Des policiers roulent avec sa voiture depuis 4 ans, elle reçoit et paye leurs amendes

En 2015, cette habitante d’une commune du Nord s’est vue confisquer son Audi par un juge qui l’a remise à la Police. Depuis, les contraventions ne cessent de tomber dans sa boîte aux lettres... Elle se retrouve aujourd’hui avec des milliers d’euros d’amende à payer. Une situation qui semble presque impossible à régler...

"J'ai fini par perdre tous mes points, et par perdre mon permis de conduire. J'ai eu des saisies sur salaires, des frais bancaires… Je suis fatiguée de cette situation," raconte Salma au Parisien. Depuis quatre ans, les amendes pleuvent.

Des infractions que la jeune femme n’a pas pu commettre, et pour cause : son véhicule, une Audi A3 break a été confisquée par la Justice, et c’est aujourd’hui la Police qui roule avec.

Confisquée pour blanchiment d’argent

En 2015, une enquête pour trafic de drogue à Valenciennes vise l’un des frères de Salma.
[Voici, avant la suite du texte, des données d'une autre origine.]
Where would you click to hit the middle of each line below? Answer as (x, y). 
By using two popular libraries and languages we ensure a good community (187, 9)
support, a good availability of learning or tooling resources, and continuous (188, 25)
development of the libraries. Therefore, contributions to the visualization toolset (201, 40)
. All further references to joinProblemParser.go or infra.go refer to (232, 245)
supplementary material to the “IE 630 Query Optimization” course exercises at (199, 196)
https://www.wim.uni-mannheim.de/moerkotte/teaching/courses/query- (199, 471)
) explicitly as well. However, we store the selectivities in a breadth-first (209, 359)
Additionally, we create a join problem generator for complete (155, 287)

Interrogée, elle ne parvient à justifier l’origine des fonds ayant permis l’achat de sa Audi. Elle est donc interpellée et mise en examen pour "blanchiment d’argent." Sa voiture est saisie par le Juge d’instruction. La jeune femme remet ses clefs et sa carte grise au Service des domaines.

Par la suite l’Audi A3 est attribuée à un service d’enquête de la police judiciaire. "Normalement, la carte grise aurait dû être d'emblée barrée. Or cela n'a pas été fait," affirme l’avocate de la jeune femme, maître Audrey Jankielewicz.

Condamnée à payer plus de 6 000 euros de contraventions

Résultat : Salma reçoit PV sur PV. "J'en ai reçu plus de soixante, il y en a pour plus de 6 000 euros, sans compter les rappels," soupire-t-elle. Comme elle refuse de payer, le Trésor public saisi directement l’argent sur son compte en banque, il y a quelques jours, 2 000 euros lui ont été prélevés.

Salma et son avocate multiplient les coups de téléphone, les démarches administratives et les courriers, en vain… De la préfecture du Nord au Centre national de traitement des infractions routières de Rennes, personne ne semble vouloir ou pouvoir l’aider. "Les deux seules réponses que nous avons reçues étaient pour dire On va voir ou On n'est pas compétents," déplore, dépitée, maître Audrey Jankielewicz.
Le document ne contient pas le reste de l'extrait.